▶ **TO DO**
Please give the number of lines in the entries below that hold "then", with no other words.

═══ RECORDS SUPPLIED ═══

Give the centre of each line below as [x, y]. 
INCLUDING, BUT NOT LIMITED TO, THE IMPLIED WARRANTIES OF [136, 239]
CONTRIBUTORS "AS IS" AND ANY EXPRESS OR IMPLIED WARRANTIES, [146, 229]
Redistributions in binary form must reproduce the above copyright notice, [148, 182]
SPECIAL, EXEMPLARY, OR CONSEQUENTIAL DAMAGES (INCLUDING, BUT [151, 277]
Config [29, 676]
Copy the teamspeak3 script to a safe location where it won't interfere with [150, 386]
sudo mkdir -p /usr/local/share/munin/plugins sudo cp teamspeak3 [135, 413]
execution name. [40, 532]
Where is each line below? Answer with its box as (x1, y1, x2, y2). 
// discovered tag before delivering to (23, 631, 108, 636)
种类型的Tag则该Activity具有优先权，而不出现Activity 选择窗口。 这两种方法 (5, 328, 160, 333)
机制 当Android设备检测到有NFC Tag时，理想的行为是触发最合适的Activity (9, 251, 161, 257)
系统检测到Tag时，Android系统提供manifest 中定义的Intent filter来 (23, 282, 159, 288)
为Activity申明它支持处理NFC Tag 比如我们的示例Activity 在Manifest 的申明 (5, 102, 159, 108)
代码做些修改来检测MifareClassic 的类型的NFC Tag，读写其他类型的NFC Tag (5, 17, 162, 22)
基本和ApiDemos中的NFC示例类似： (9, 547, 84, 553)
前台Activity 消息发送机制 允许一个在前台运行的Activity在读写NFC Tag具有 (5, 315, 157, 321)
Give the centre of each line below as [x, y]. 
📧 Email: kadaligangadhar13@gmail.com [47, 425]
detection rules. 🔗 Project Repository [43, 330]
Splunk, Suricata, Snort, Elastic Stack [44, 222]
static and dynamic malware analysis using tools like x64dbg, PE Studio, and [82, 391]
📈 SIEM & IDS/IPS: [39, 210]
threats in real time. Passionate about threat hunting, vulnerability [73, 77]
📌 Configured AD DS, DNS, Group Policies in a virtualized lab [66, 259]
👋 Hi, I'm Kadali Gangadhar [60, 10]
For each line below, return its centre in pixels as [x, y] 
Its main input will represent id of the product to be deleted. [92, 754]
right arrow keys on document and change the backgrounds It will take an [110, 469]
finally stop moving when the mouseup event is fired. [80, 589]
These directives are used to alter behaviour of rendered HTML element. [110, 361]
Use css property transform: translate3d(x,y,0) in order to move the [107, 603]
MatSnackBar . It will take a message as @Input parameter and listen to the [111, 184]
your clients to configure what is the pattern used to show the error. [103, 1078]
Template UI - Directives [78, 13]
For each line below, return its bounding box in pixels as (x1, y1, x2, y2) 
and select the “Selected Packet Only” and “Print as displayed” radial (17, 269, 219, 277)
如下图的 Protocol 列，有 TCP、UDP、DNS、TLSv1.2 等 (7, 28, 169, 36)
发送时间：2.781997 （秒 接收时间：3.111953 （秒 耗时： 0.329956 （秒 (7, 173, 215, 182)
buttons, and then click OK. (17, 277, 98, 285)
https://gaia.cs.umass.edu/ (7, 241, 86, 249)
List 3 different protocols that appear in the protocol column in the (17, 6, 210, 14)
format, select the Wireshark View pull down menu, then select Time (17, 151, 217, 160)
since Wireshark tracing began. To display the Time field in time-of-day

═══

▶ **WRITTEN REPLY**
2